• [What this task involves]: Repeat only the lines below that run from the line with "Swagger (7, 270, 87, 299)" to the line with "specific makros and", ends included; skip every picture.

Collected data entries:
++++++++++
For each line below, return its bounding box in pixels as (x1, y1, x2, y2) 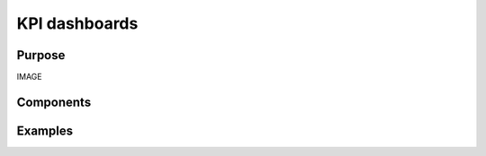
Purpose (16, 48, 66, 63)
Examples (16, 123, 74, 138)
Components (16, 94, 92, 109)
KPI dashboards (16, 13, 139, 33)
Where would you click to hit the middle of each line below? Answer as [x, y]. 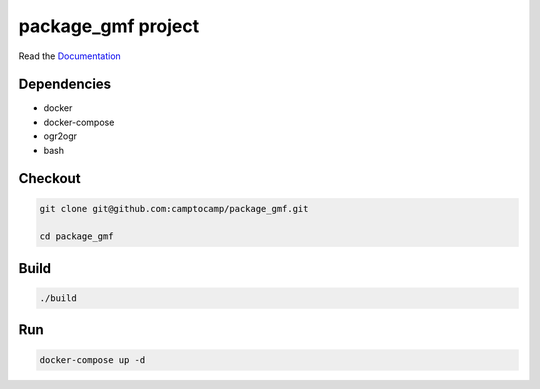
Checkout [49, 178]
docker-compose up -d [92, 359]
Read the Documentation [70, 56]
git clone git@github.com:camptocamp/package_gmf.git [174, 208]
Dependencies [65, 84]
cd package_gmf [76, 236]
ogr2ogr [60, 136]
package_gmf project [109, 26]
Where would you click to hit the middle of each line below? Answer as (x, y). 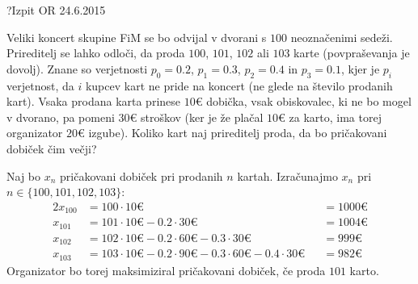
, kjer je (361, 68)
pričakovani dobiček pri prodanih (141, 175)
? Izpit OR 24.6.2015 (56, 10)
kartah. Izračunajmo (287, 175)
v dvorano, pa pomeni (61, 117)
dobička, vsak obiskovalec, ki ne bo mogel (309, 101)
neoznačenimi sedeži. (342, 37)
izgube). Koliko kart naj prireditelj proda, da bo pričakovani (238, 133)
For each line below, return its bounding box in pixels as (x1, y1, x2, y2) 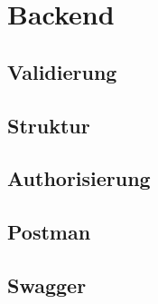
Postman (7, 218, 91, 246)
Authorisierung (7, 164, 151, 192)
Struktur (7, 111, 90, 139)
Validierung (7, 57, 117, 85)
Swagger (7, 270, 87, 299)
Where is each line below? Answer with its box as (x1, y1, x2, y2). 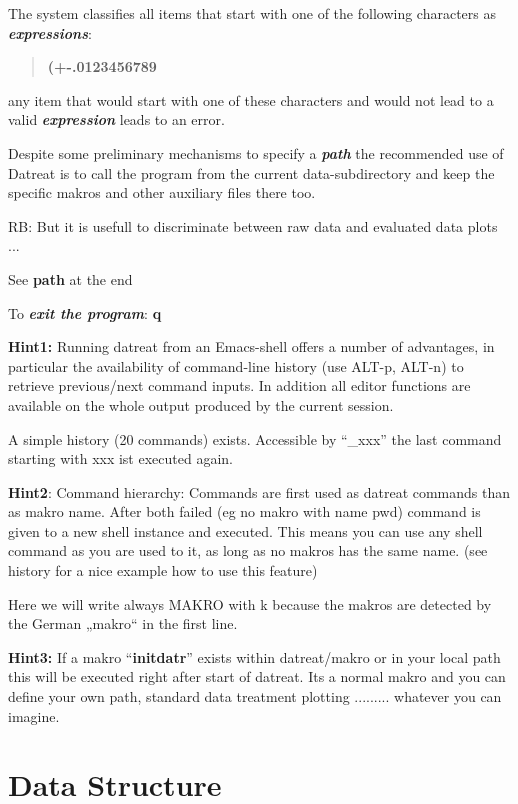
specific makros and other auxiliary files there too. (8, 182, 316, 203)
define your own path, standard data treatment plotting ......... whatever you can (8, 686, 502, 707)
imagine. (8, 705, 60, 726)
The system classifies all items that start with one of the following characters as (8, 3, 497, 23)
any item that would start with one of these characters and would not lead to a (8, 89, 494, 110)
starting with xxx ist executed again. (8, 448, 233, 469)
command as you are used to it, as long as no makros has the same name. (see (8, 540, 488, 561)
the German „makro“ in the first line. (8, 613, 238, 634)
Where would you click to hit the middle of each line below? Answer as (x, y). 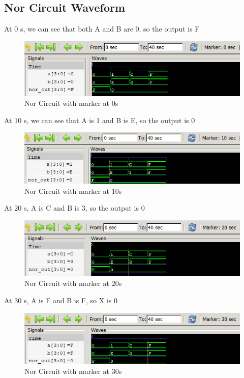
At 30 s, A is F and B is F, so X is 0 (61, 300)
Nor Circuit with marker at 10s (73, 191)
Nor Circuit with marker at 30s (73, 371)
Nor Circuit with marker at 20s (73, 283)
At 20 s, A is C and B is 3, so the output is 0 (74, 208)
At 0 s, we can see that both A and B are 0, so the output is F (102, 29)
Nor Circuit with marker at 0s (71, 103)
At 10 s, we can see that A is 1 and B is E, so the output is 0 (100, 120)
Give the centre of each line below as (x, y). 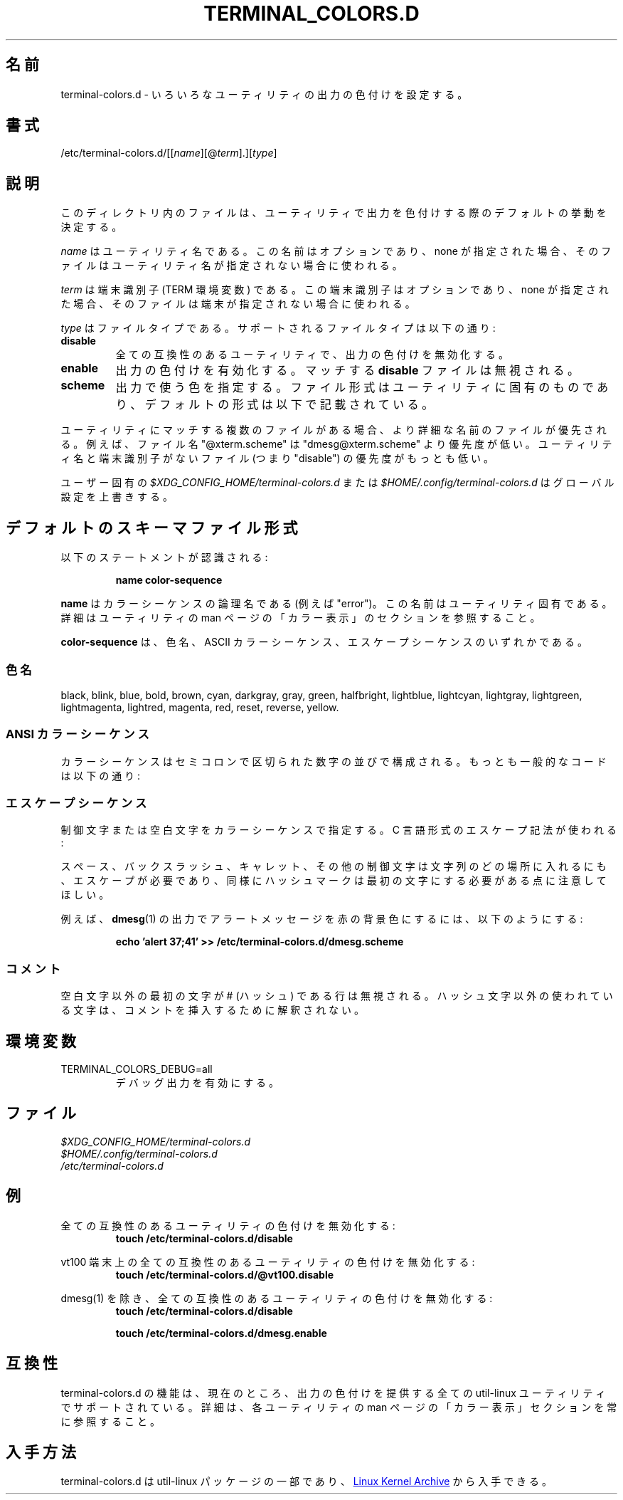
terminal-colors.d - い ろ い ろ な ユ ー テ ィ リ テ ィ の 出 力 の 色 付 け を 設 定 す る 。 (264, 94)
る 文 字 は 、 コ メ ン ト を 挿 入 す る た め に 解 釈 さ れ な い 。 (212, 1010)
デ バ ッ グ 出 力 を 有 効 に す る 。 (197, 1082)
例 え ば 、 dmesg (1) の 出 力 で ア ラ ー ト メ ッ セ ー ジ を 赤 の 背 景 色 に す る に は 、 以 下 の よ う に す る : (322, 919)
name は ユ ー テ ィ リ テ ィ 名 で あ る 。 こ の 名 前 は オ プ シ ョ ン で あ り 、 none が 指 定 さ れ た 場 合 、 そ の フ (336, 251)
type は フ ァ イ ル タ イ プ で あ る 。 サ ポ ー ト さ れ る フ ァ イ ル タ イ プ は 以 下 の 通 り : (278, 328)
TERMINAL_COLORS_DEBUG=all (137, 1069)
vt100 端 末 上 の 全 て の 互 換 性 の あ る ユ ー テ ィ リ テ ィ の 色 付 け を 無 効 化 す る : (268, 1262)
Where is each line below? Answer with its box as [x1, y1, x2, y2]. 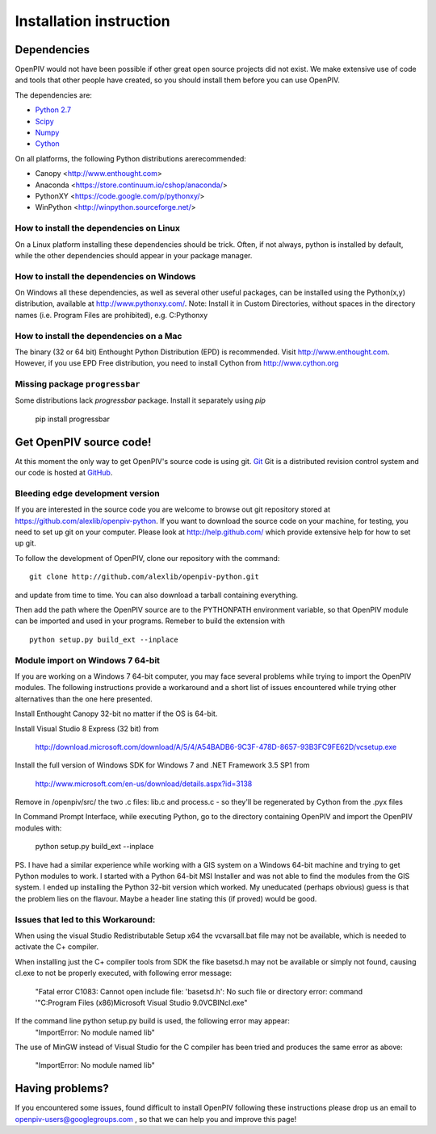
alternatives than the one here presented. [15, 694, 153, 704]
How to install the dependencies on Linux [15, 223, 181, 234]
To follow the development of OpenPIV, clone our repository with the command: [15, 553, 280, 563]
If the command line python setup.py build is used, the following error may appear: [15, 1016, 290, 1026]
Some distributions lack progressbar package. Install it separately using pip [15, 395, 266, 405]
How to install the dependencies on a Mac [15, 330, 182, 341]
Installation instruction [15, 12, 170, 30]
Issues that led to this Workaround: [15, 914, 156, 925]
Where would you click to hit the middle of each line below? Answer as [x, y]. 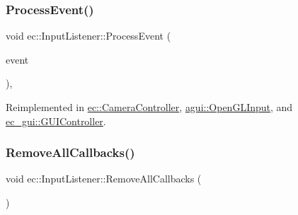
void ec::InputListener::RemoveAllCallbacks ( [104, 179]
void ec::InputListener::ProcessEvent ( [88, 36]
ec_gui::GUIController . [56, 121]
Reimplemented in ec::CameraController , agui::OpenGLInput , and [149, 107]
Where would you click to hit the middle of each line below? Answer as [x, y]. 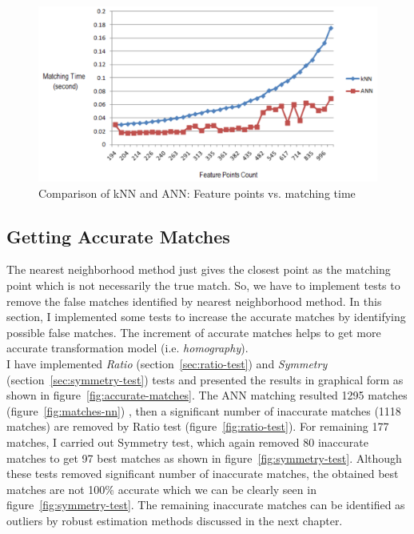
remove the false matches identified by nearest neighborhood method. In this [194, 301]
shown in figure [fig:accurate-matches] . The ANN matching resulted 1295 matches [207, 395]
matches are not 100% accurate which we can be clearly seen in [161, 489]
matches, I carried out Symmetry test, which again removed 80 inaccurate [187, 442]
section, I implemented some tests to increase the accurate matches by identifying [206, 317]
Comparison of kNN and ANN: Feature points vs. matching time [197, 193]
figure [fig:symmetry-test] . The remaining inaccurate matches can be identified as [206, 505]
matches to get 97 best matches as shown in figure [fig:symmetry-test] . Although [204, 458]
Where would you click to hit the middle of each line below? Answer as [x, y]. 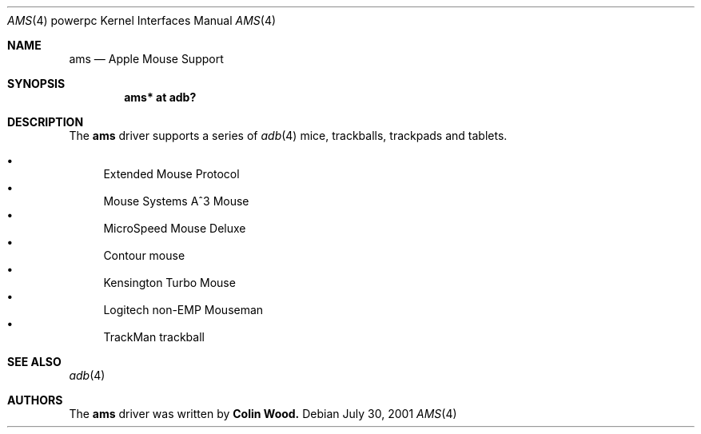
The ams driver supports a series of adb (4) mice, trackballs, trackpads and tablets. [288, 135]
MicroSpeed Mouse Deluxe [175, 228]
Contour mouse [144, 255]
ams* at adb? [160, 97]
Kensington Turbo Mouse [169, 283]
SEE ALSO [34, 362]
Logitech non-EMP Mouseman [183, 310]
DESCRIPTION [46, 122]
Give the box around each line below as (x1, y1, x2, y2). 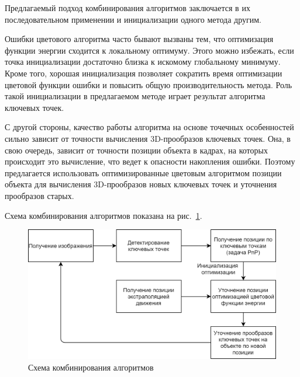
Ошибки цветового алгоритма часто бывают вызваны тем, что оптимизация (5, 33, 274, 45)
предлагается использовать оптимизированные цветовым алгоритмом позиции (5, 166, 282, 179)
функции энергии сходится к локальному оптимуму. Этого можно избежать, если (5, 44, 294, 56)
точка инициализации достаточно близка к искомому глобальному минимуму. (5, 55, 281, 68)
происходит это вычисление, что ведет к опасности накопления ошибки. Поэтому (5, 155, 295, 167)
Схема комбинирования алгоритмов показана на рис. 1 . (5, 209, 202, 221)
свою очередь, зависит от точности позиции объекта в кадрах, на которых (5, 144, 268, 156)
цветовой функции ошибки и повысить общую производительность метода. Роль (5, 78, 292, 90)
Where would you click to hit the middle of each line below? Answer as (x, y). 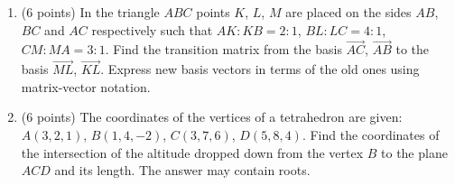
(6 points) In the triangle (90, 12)
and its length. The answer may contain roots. (182, 170)
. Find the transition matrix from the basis (223, 49)
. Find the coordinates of (371, 134)
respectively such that (152, 29)
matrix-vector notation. (86, 86)
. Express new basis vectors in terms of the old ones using (260, 69)
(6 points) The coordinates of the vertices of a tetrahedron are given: (212, 117)
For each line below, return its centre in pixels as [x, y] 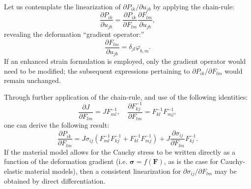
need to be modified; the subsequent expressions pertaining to [97, 70]
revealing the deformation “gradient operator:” [74, 34]
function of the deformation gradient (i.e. [66, 161]
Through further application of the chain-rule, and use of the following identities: [126, 96]
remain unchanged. [32, 80]
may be [225, 171]
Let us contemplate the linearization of [62, 6]
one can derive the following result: [57, 125]
++++++++++
• [Solved problem]:
Swagger (7, 270, 87, 299)
Where is each line below? Answer with its box as (x1, y1, x2, y2). 
specific makros and other auxiliary files there too. (8, 182, 316, 203)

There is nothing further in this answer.